Las voces de estas mujeres que trabajan en colectivo en sus comunidades en el Sur de Jalisco, son voces de tristeza pero también de esperanza, ante los problemas que les afectan directamente no se han quedado de brazos cruzados y con el impulso de la escuela para defensoras Benita Galeana, tienen a cuestas trabajos organizativos muy importantes que van dando forma a los mundos nuevos que sustituyan este que se desquebraja. Son de Ciudad Guzmán, Tuxpan, Tapalpa, Chiquilistlán, Atemajac de Brizuela, Atoyac, El Salto. Hablan con el corazón en la mano, algunas con la voz quebrada, el ambiente es denso por la profunda sencillez con que se expresan. Ven la devastación que ha dejado la contaminación en sus lugares donde habitan, hay enfermedades y muerte por ello buscan desintoxicarse de la muerte a la que se les condena, limpiarse a base de plantas, como mencionan que hacen en Cd. Guzmán. Y como mujeres son excluidas, violentadas, físicamente, económicamente. Promueven ecotecnias como las estufas Lorena y los baños secos., así como proyectos productivos que las empoderan.

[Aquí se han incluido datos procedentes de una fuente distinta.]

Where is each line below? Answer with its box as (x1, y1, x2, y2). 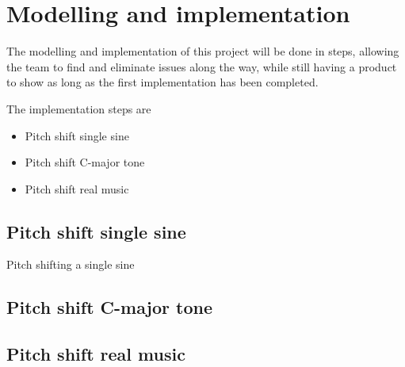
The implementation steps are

En la trenza de voces que se va formando, habla David, promotor de educación popular e investigador del Departamento de Estudios Sociopolíticos y Jurídicos del ITESO. Lanza una propuesta, un ejercicio con 5 mesas distintas, en las cuales se responde ¿qué podemos hacer o qué estamos haciendo? ¿qué podemos mejorar? ¿cómo lo vamos a hacer? ¿ quien se va a responsabilizar de hacerlo? ¿con qué recursos humanos, materiales, monetarios? ¿dónde vamos a hacerlo? ¿con quienes? ¿cada cuando se evaluará lo que se hace? Se hace la actividad como parte de un taller intensivo que recopile lo que se viene haciendo y como forma de darle continuad a los temas hablados. Luego de una hora de trabajo, se exponen los resultados de las cinco mesas se tejieron las voces presentes, hay propuestas y hay ánimos para llevarlas a cabo. Concluye Velazco con una reflexión sobre los temas abordados y una invitación a no quitar el dedo del renglón contra este sistema de muerte, para que continuemos apostando por la vida.

Y la vida se recrea al final, se cierra el foro como se comenzó: con un círculo a modo de agradecimiento por lo compartido, entrelazamos manos todxs lxs ahí presentes, como un momento de humildad, de unidad. Luego, nos invitan, esas manos curtidas y sencillas de las mujeres de a pie, a comer unos guisados deliciosos, como despedida y conclusión. Esas manos son una muestra de la esperanza, son manos fuertes, sabias, pero sobre todo, unidas. Son ejemplo de la construcción de nuevos mundos, aquí y ahora.